In mid-June, the Federal Reserve, the nation’s central bank, raised interest rates in hopes of curbing rising inflation and deterring a full-blown recession. Chief among its responsibilities, the Fed’s duty is to develop “appropriate monetary policy.”
For much of Black America, many would welcome money itself — funds to provide stable day-to-day living, the ability to get rid of debt without worrying whether families will have enough money to last the month’s expenses, and even a bit more left over to face what the future may hold.
Student debt remains a stubborn obstacle that prevents Black Americans from securing financial stability in the short term and financial wealth in the long term. According to The Institute on Assets and Social Policy, after 20 years in repayment, the typical Black borrower still owes 95% of their cumulative borrowing total, while similarly situated white borrowers have reduced their debt by 94% — with nearly half of white borrowers holding no student debt at all.
After more than two years of the COVID-19 pandemic complicating family finances, the ability of many working Americans to maintain economic stability is nearing a breaking point. Further, due to historic racial wealth inequities, these and other impacts are felt hardest by Black America in general and Black women in particular.
New research from the Center for Responsible Lending (CRL) analyzes how women’s finances have changed over the past two years. The study, “Resilient But Deeper in Debt: Women of Color Faced Greater Hardships Through COVID-19,” shows how these women’s lives dramatically changed as a result of the pandemic and deepening student debt.
The report states that Black women faced a “double whammy of increased debt and decreased savings.”
CRL analyzed publicly available data and additionally commissioned four focus groups of ethnically diverse women with varied educational levels who lost their job or were furloughed during the pandemic.

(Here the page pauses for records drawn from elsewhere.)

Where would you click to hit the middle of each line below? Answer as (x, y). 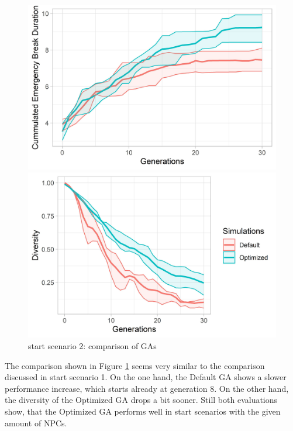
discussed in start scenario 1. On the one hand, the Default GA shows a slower (146, 377)
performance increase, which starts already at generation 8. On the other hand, (147, 388)
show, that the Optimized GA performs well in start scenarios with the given (143, 411)
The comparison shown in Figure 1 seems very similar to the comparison (135, 365)
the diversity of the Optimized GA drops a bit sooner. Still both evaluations (141, 400)
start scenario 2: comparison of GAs (92, 345)
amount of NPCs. (36, 423)
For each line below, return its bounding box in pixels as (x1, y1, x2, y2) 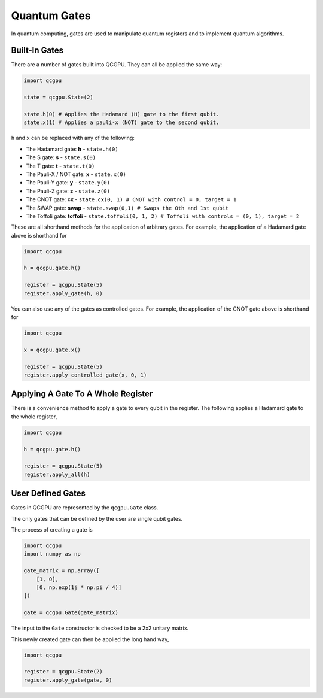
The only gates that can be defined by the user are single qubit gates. (11, 515, 183, 522)
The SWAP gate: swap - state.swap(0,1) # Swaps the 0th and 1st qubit (26, 204, 229, 211)
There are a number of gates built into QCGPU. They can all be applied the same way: (11, 61, 223, 68)
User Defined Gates (11, 488, 86, 499)
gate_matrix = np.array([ (23, 567, 100, 574)
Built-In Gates (11, 45, 64, 56)
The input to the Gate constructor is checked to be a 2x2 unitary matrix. (11, 624, 189, 632)
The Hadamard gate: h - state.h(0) (26, 145, 119, 153)
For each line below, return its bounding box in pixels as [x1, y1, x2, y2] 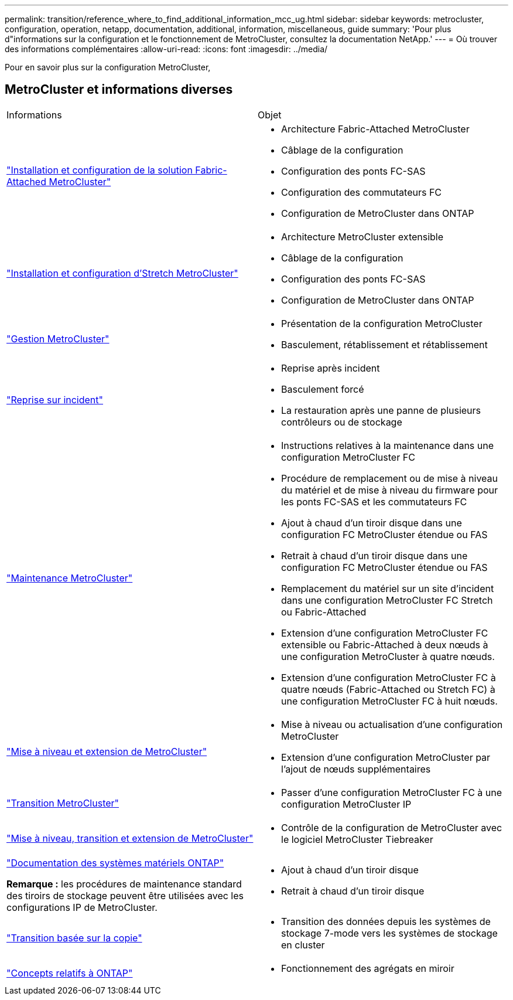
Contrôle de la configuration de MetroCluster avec [281, 821, 502, 834]
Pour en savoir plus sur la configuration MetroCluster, [5, 62, 211, 72]
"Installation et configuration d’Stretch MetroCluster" [6, 267, 238, 279]
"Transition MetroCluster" [6, 797, 119, 809]
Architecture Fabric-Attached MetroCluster [281, 123, 470, 135]
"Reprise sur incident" [6, 393, 104, 406]
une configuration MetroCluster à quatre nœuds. [281, 650, 495, 662]
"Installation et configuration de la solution [6, 164, 193, 176]
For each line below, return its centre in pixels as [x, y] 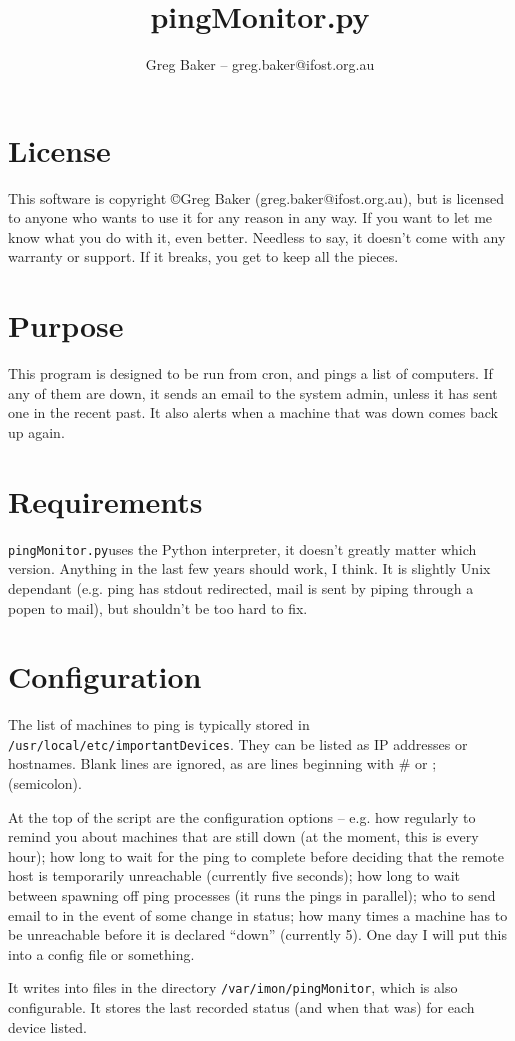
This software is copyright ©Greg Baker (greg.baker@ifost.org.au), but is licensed [256, 197]
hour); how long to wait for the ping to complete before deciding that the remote [256, 855]
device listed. [48, 1026]
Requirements [105, 500]
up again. [36, 431]
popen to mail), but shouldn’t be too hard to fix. [158, 607]
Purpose [66, 325]
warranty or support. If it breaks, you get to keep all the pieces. [203, 256]
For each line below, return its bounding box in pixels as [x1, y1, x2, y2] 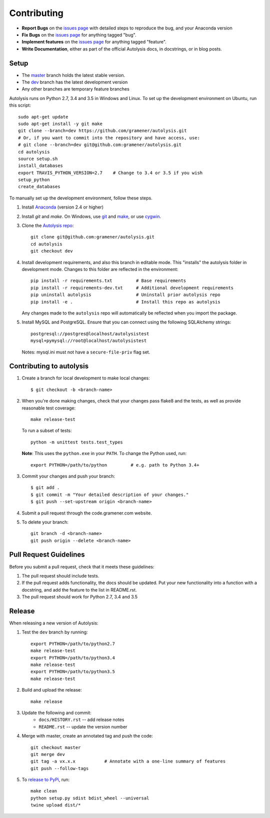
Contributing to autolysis [9, 362, 89, 370]
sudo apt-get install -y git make [18, 120, 102, 126]
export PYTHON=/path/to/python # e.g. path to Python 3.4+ [30, 462, 199, 467]
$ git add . [30, 485, 60, 490]
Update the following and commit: [21, 709, 92, 715]
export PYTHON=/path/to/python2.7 [30, 640, 115, 646]
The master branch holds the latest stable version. [21, 72, 125, 78]
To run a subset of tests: [21, 427, 72, 433]
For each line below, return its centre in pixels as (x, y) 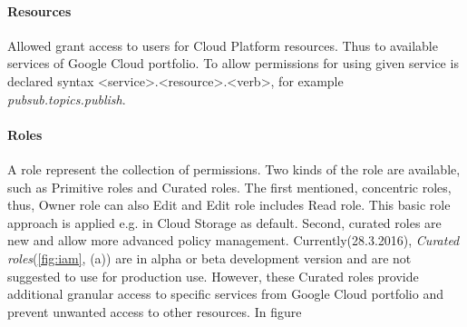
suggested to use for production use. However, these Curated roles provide (213, 276)
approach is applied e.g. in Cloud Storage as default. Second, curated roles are (224, 222)
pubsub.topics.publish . (67, 99)
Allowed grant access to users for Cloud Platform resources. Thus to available (223, 45)
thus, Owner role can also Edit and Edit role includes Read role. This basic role (229, 205)
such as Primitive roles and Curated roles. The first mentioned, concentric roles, (229, 187)
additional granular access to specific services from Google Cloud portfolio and (225, 294)
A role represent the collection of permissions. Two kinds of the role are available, (234, 168)
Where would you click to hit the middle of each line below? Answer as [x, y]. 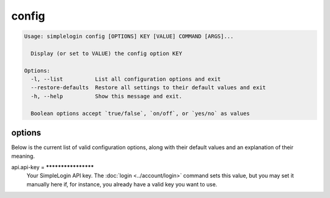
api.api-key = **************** [53, 167]
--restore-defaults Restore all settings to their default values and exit [148, 88]
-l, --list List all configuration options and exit [126, 79]
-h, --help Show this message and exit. [107, 96]
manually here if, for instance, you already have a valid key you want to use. [122, 184]
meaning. [23, 156]
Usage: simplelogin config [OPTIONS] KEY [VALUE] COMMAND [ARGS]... [129, 36]
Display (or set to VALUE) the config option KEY [107, 53]
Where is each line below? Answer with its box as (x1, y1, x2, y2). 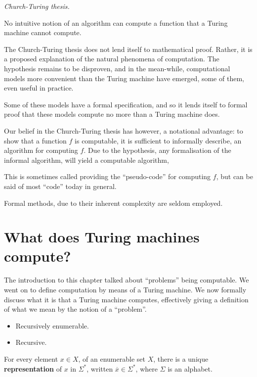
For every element (4, 353, 58, 364)
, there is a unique (153, 353, 209, 364)
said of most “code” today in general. (4, 181, 117, 191)
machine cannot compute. (4, 27, 82, 38)
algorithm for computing (4, 145, 78, 155)
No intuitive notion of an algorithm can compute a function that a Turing (4, 17, 228, 28)
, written (86, 363, 113, 374)
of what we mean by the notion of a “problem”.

For context, it is relevant to note that:
- Between December 2019 and March 2022, 1.2 million women left the labor force;
- Between February 2020 and April 2020, almost 22 million jobs were lost; and
- In 2021, Black and Latina women were twice as likely as white men to report being behind on rent or mortgage payments.

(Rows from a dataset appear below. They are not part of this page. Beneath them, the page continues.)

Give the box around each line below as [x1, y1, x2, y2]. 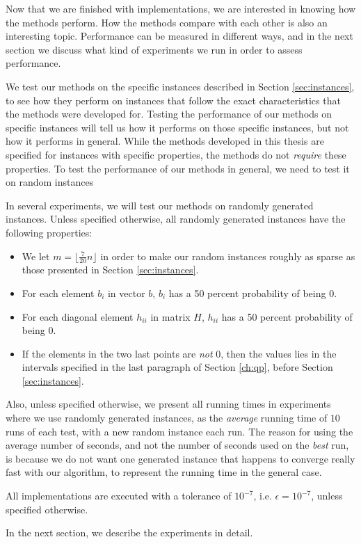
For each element [22, 285, 95, 300]
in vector [107, 285, 145, 300]
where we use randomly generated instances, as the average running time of [6, 410, 328, 425]
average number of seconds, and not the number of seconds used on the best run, [6, 438, 349, 452]
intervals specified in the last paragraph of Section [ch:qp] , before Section [22, 360, 333, 374]
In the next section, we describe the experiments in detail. [6, 525, 253, 540]
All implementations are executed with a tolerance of [6, 488, 232, 503]
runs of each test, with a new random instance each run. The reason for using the [6, 424, 353, 438]
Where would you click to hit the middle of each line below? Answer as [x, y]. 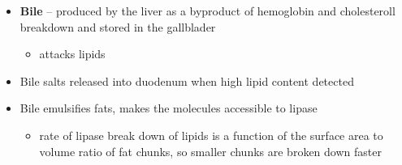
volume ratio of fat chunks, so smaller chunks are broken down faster [210, 151]
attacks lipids [72, 54]
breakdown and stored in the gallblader [118, 26]
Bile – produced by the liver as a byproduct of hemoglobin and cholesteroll [207, 11]
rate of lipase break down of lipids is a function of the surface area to [211, 135]
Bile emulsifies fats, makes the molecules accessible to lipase [169, 108]
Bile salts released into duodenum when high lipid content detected [187, 80]
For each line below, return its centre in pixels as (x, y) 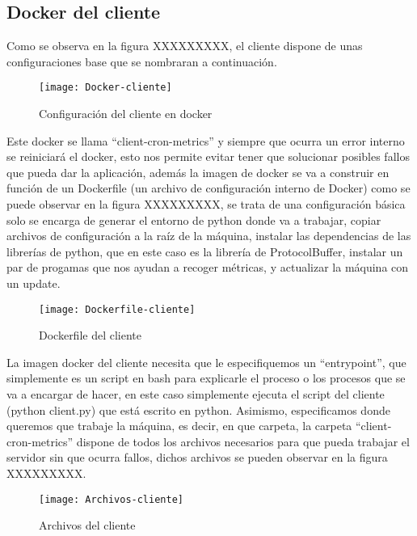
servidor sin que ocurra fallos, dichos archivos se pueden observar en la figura (197, 457)
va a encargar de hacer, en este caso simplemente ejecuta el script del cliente (196, 394)
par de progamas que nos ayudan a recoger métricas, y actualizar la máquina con (208, 267)
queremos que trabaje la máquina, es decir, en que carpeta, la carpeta (179, 426)
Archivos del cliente (87, 525)
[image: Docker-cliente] (105, 88)
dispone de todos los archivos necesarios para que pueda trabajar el (243, 441)
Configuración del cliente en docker (126, 114)
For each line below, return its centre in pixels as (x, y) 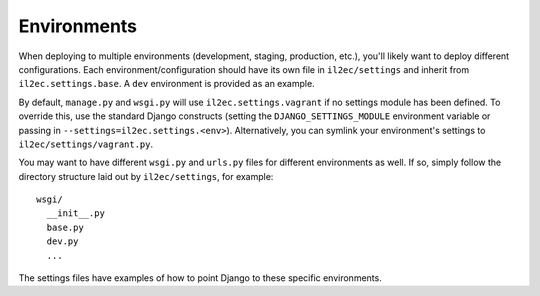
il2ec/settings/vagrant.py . (86, 144)
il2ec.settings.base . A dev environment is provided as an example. (166, 84)
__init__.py (75, 213)
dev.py (62, 241)
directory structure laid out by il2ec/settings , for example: (146, 176)
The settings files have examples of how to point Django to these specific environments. (200, 278)
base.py (65, 227)
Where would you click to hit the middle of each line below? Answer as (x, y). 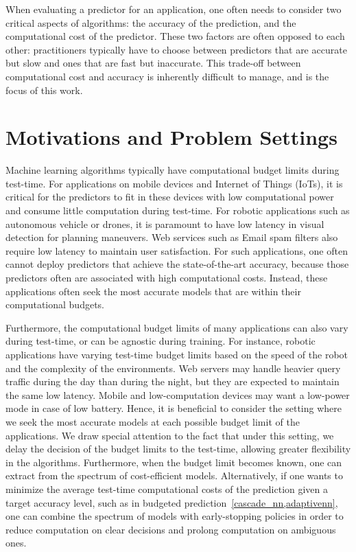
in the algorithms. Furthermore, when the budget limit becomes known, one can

Overall, findings indicate the widespread disruption in employment due to the pandemic has had a profound impact on women, their families, and their finances, states the report.
“While a typical white male borrower pays off almost half of his balance within 12 years of starting college, the balance of a typical Black female borrower grows by 13 percent,” the report says.
Further, about two-thirds of the $1.7 trillion federal student debt burden is borne by women. Black women are twice as likely to owe more than $50,000 in undergraduate student debt compared to white men. Both Black and Latina borrowers typically have higher loan balances than white women. Hence, student loan repayment challenges for women of color are higher and strain the ability to cover daily living expenses for their families, particularly due to rising costs of food and housing.
“Because of persisting pay disparities, and little or no generational wealth, women of color have fewer opportunities to pursue a debt-free education or to withstand an economic or personal crisis,” added Sunny Glottman, a CRL researcher.
Research found that 60% of Black women and 40% of Latina participants owed more than $50,000 in student debt. By comparison, only 29% of white participants owed more than $50,000 in student loan debt.
Although focus group participants found the current federal pause on payments and interest accrual helpful, few felt financially prepared to resume payments when the payment pause expires on August 31, and many foresaw worsening financial challenges.
CRL is among a growing number of consumer advocates calling for $50,000 of student debt forgiveness per borrower. Additionally, CRL also recommends greater higher education investments at both the federal and state levels to support public and private HBCUs.
For example, doubling the annual Pell Grant award that serves many students of color would keep better pace with the rising costs of college educations. Additional forms of support could provide research contracts and internships.
Implementing retroactively Income-Drive-Repayment (IDR) plans to remove lifetime debt repayments and offering improved access to the Public Service Loan Forgiveness program are additional federal actions that would relieve the nation’s unsustainable student debt.
Inaction on student debt relief must not be an option. Instead, policies must be implemented to relieve, as the report terms, “an albatross perpetuating a baseline of financial anxiety.”